(Items listed in a dataset)
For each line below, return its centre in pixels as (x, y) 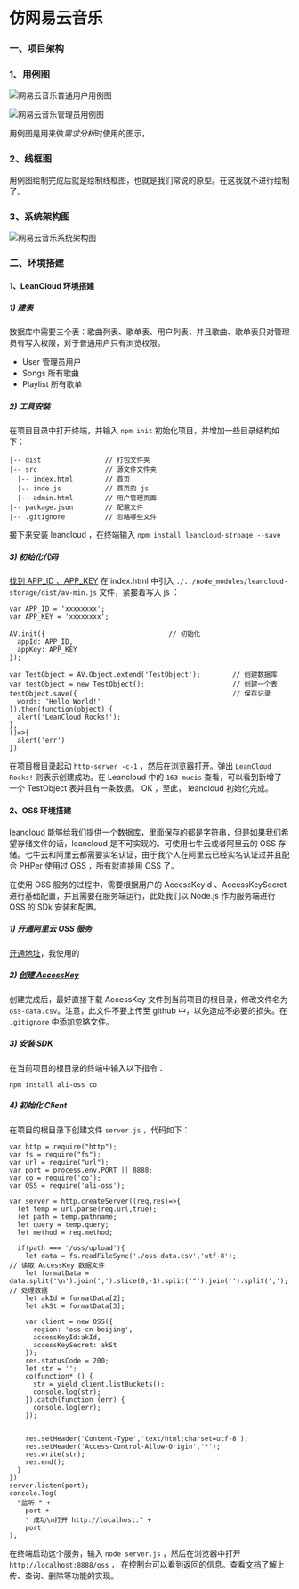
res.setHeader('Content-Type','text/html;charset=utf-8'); (137, 1438)
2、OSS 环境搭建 (40, 811)
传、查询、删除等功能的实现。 (64, 1576)
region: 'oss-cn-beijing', (83, 1330)
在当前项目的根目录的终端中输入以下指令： (87, 1067)
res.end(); (45, 1462)
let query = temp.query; (63, 1224)
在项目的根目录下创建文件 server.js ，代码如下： (100, 1130)
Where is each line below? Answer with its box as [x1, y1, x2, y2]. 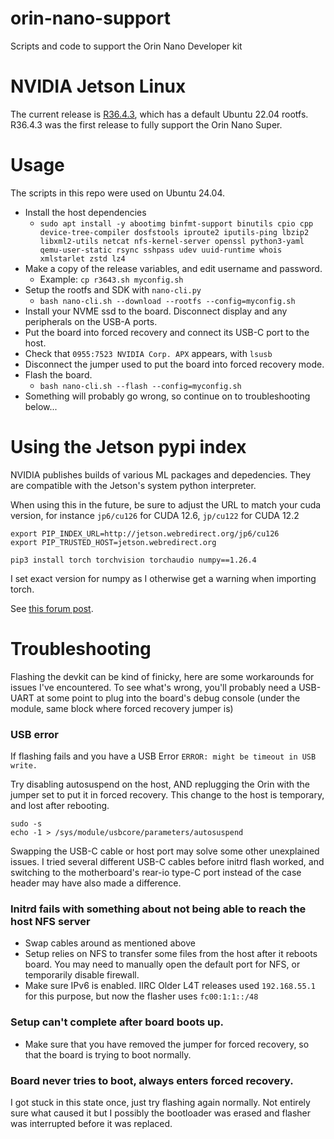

_TASK DIRECTIONS_:
Return each entry exactly as it stands above, apart from any images.

_TASK RESPONSE_:
For each line below, return its centre in pixels as (x, y) 
res.setHeader('Content-Type','text/html;charset=utf-8'); (137, 1438)
2、OSS 环境搭建 (40, 811)
传、查询、删除等功能的实现。 (64, 1576)
region: 'oss-cn-beijing', (83, 1330)
在当前项目的根目录的终端中输入以下指令： (87, 1067)
res.end(); (45, 1462)
let query = temp.query; (63, 1224)
在项目的根目录下创建文件 server.js ，代码如下： (100, 1130)
Where is each line below? Answer with its box as [x1, y1, x2, y2]. 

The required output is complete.